最近处理大数据量表头疼了一阵子,表 Trade 600w,仅仅是3个月的数据,以后还要暴涨,还没到3个月,数据查询已经出了问题 ! 虽然对栏位建立了索引index,但是无条件查询时, count(*) 都要花费1分48秒,实在是接受不了。
无意中看到一个朋友的QQ空间转了一个帖子,说是大数据量处理要注意的问题,第一条就提到了 分区视图(看来我对数据库大数据量的知识还要仔细研读研读),所以决定google 分区视图。结果到了MSDN的分区视图,开始啃帮助文档。看着看着怎么又提到分区表,我xxxx ,神马情况, 咋有跳到了分区表。 虽然看懂了分区视图,这分区表,又是啥东东。再search the fuck goolge '分区表 分区视图', 看到了别人的帖子:http://blog.csdn.net/heavstar/article/details/6117346。 看来各有优缺,但是基于我的实际情况,还是决定采用分区表,来实验下。

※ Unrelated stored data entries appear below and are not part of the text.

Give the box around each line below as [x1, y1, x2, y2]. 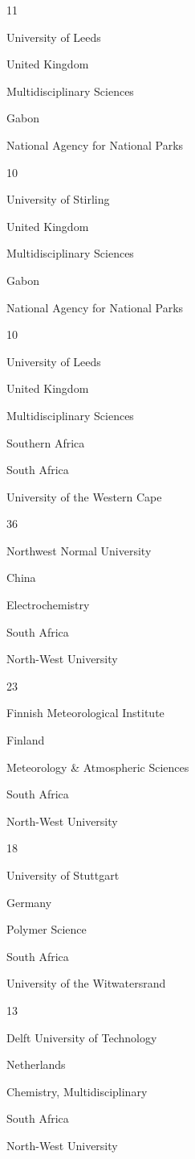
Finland [6, 732, 45, 749]
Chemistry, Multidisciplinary [6, 1083, 148, 1099]
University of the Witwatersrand [6, 975, 166, 992]
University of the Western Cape [6, 488, 162, 505]
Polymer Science [6, 921, 87, 938]
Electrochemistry [6, 596, 90, 613]
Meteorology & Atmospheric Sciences [6, 758, 189, 775]
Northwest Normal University [6, 542, 152, 559]
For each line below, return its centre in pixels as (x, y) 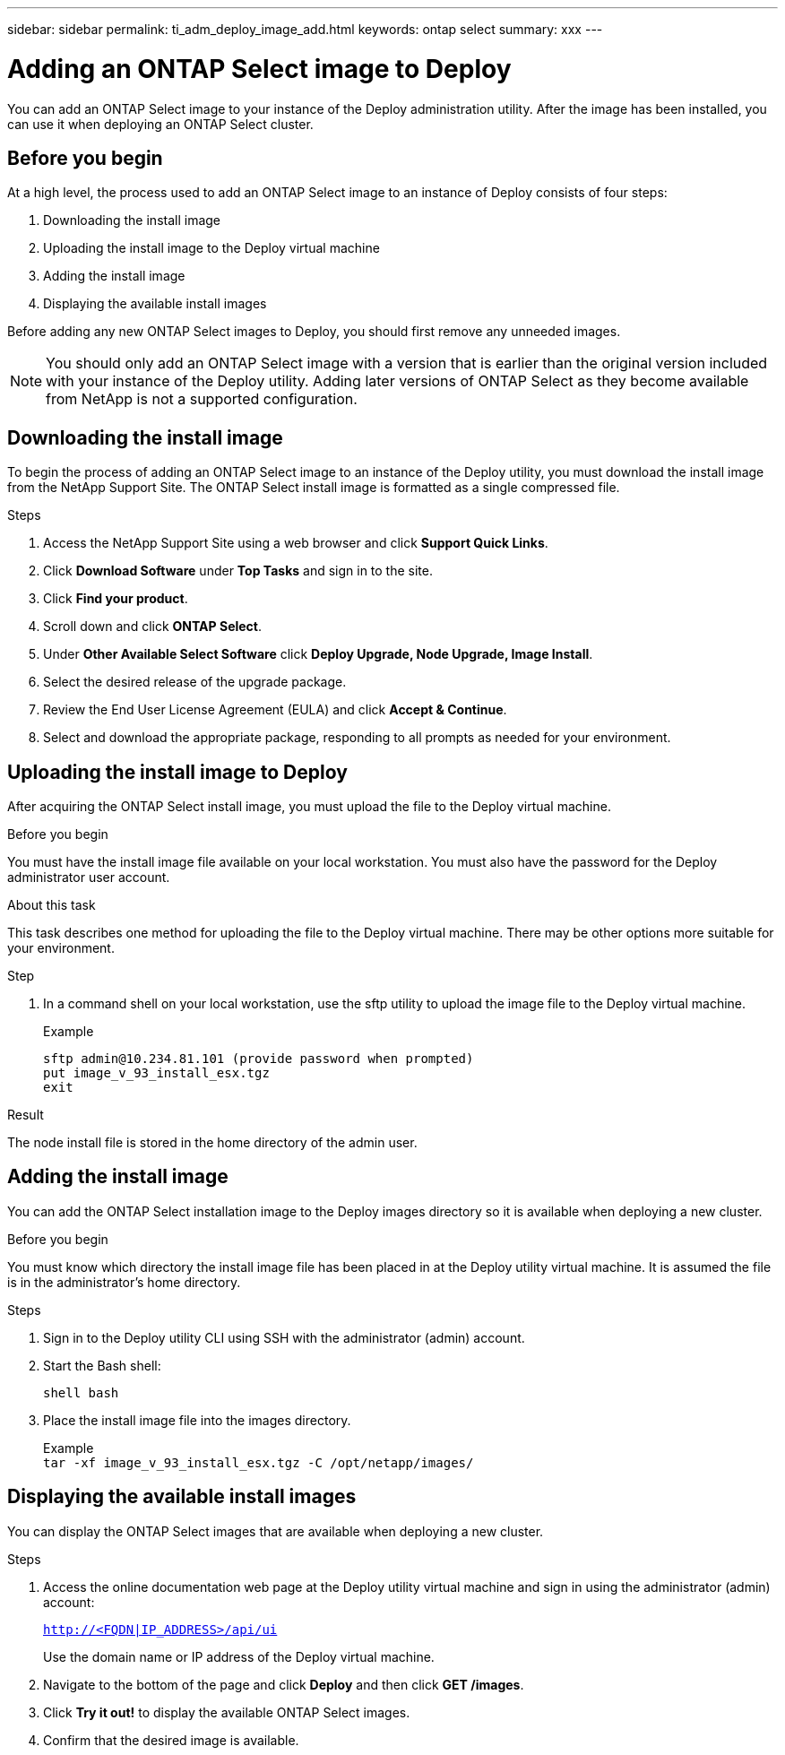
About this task (52, 905)
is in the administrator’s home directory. (124, 1282)
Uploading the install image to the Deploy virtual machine (211, 248)
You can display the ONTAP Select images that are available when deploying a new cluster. (276, 1531)
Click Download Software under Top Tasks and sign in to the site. (238, 571)
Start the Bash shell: (102, 1365)
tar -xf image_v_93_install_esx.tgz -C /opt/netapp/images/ (259, 1462)
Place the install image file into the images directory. (197, 1420)

1. 分区表:参考,分区表 MSDN帮助 http://msdn.microsoft.com/zh-cn/library/ms188706(v=SQL.90).aspx ,又安装了AdventureWorks 示例数据库 和 Samples. 改成如下:
USE [ UDP_SYN_TRADE ]
GO
-- Range partition table [TradeRangePF] 订单分页方式
CREATE PARTITION FUNCTION [ TradeRangePF ] ( datetime )
AS RANGE RIGHT FOR VALUES ( ' 2011-05-1 ' , ' 2011-06-1 ' ,
' 2011-07-1 ' , ' 2011-08-1 ' , ' 2011-09-1 ' , ' 2011-10-1 ' ,
' 2011-11-1 ' , ' 2011-12-1 ' , ' 2012-1-1 ' , ' 2012-2-1 ' , ' 2012-3-1 ' );
GO
-- Range partition table [TradeRangePF] 订单分页文件组
CREATE PARTITION SCHEME [ TradePS ]
AS PARTITION [ TradeRangePF ]
TO ( [ PRIMARY ] , [ PRIMARY ] , [ PRIMARY ]
, [ PRIMARY ] , [ PRIMARY ] , [ PRIMARY ]
, [ PRIMARY ] , [ PRIMARY ] , [ PRIMARY ]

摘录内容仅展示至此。